#### [DATA TO EXAMINE]
________________

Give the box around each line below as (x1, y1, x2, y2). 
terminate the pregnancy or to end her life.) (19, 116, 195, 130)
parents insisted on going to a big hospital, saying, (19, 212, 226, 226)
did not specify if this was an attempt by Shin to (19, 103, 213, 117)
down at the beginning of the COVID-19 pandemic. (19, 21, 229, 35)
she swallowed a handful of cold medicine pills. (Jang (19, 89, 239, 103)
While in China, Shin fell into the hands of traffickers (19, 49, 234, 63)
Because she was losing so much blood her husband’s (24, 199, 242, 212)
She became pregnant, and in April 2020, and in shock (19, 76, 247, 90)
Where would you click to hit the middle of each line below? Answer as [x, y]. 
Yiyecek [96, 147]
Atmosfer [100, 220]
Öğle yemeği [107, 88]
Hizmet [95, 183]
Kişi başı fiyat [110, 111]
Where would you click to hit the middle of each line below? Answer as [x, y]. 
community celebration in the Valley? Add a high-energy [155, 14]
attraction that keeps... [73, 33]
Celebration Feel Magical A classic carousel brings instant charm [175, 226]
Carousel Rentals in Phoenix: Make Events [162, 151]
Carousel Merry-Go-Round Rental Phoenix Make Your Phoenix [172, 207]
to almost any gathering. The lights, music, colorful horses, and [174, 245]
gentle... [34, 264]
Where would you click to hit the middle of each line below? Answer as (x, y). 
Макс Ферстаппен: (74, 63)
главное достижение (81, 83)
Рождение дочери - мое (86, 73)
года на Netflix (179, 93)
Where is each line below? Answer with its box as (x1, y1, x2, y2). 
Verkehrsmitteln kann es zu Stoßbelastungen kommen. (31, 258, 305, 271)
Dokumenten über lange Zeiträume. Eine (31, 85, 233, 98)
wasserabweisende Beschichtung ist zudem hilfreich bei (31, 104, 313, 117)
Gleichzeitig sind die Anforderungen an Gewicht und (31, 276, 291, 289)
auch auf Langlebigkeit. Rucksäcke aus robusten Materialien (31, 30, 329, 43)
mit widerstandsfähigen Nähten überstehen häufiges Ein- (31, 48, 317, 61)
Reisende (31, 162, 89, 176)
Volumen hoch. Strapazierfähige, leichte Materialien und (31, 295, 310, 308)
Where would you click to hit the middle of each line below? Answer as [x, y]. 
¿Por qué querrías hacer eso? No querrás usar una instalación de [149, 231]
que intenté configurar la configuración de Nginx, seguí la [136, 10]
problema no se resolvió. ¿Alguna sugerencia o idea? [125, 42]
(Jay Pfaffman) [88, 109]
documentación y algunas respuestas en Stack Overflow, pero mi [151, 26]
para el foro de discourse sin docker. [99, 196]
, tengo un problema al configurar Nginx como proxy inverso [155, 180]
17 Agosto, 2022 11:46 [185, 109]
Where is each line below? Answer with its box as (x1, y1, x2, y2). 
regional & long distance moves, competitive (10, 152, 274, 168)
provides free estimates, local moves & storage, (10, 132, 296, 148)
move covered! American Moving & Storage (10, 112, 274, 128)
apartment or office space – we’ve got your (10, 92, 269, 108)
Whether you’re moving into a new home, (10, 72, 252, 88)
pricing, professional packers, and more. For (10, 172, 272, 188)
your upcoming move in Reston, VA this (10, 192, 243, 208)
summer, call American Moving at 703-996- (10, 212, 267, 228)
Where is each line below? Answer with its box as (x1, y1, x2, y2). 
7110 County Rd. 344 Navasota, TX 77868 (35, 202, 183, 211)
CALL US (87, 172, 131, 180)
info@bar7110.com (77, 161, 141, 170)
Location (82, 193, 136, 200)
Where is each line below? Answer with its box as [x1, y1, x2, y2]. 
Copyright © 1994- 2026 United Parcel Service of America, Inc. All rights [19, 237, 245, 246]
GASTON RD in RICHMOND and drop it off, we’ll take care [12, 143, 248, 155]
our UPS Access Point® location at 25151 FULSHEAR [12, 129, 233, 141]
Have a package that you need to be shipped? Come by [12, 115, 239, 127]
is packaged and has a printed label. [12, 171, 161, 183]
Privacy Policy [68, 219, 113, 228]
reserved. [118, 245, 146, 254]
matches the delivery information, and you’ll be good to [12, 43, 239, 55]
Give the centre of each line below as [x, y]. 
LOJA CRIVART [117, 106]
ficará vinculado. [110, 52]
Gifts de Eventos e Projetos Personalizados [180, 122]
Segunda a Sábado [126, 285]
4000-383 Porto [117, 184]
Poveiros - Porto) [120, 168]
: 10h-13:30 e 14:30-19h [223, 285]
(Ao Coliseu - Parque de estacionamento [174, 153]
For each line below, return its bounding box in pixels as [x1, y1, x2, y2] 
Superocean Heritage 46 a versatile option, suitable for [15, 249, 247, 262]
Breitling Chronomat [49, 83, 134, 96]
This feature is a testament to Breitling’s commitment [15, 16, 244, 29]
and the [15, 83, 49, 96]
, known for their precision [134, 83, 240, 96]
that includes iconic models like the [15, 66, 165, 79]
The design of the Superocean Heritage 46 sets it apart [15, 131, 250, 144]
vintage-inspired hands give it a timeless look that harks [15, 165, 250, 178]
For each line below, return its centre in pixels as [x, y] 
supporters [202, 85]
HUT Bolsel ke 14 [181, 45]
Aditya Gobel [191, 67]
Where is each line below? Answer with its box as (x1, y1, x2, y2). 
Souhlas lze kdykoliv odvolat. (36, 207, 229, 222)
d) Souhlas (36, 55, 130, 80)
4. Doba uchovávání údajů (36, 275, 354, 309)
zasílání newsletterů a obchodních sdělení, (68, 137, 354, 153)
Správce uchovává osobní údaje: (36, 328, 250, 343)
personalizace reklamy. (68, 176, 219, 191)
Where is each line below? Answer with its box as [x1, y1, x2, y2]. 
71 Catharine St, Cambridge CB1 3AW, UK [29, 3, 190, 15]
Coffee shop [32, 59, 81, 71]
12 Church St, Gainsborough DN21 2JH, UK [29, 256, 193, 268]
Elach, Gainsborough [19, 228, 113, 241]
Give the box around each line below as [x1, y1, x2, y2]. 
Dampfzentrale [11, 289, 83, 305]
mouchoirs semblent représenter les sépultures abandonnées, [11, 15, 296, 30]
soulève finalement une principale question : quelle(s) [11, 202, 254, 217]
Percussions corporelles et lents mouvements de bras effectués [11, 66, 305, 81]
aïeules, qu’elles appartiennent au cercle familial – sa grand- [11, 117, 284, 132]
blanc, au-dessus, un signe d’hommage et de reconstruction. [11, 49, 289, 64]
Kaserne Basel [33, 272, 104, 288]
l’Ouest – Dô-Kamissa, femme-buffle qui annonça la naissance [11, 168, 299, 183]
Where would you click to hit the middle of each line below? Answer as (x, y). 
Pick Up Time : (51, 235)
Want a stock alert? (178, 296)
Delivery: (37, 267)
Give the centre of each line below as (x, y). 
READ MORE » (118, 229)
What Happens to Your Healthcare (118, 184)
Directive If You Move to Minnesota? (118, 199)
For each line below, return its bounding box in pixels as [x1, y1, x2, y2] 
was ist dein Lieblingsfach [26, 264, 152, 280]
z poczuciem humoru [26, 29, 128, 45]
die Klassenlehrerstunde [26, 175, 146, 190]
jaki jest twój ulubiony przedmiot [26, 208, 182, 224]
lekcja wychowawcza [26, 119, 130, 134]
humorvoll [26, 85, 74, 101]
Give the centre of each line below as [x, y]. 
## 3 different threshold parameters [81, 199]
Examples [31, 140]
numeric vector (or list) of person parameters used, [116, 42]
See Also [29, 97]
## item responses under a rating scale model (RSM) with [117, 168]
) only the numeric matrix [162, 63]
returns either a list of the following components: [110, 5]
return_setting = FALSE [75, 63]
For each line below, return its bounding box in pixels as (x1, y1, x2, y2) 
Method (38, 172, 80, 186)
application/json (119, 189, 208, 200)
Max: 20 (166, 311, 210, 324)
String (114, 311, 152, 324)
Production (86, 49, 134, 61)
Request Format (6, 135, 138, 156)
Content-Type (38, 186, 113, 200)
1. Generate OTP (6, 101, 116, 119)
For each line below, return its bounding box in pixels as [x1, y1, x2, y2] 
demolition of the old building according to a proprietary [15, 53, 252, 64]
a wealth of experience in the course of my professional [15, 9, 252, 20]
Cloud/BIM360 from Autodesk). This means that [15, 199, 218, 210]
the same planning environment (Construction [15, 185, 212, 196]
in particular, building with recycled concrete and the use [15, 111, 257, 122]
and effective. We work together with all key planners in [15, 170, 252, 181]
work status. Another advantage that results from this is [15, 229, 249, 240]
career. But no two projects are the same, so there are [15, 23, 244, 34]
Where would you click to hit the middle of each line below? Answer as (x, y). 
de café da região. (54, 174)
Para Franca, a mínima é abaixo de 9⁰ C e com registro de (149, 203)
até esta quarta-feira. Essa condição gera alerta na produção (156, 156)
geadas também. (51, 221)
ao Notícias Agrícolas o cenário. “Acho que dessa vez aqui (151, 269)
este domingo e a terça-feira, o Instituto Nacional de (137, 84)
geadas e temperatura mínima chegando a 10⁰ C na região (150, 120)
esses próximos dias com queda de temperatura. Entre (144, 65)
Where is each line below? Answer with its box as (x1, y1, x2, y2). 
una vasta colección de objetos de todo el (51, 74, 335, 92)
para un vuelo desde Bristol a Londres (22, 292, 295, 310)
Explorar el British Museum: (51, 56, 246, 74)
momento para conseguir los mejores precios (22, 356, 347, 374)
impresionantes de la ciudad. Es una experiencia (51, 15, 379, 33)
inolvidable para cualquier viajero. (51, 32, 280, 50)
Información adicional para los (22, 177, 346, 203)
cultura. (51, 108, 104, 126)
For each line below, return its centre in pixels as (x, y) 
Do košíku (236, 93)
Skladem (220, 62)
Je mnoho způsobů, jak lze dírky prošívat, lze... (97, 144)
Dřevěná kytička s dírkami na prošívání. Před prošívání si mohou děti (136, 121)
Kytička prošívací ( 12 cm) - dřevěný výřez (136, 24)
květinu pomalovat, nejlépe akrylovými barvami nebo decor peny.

________________

#### [TASK]
From the entries above, restate word for word the lines from the line containing "14:30-19h [223, 285]" to the line containing "Breitling Chronomat [49, 83, 134, 96]", both ends included, and nothing more.

#### [ANSWER TO THIS EXERCISE]
: 10h-13:30 e 14:30-19h [223, 285]
(Ao Coliseu - Parque de estacionamento [174, 153]
For each line below, return its bounding box in pixels as [x1, y1, x2, y2] 
Superocean Heritage 46 a versatile option, suitable for [15, 249, 247, 262]
Breitling Chronomat [49, 83, 134, 96]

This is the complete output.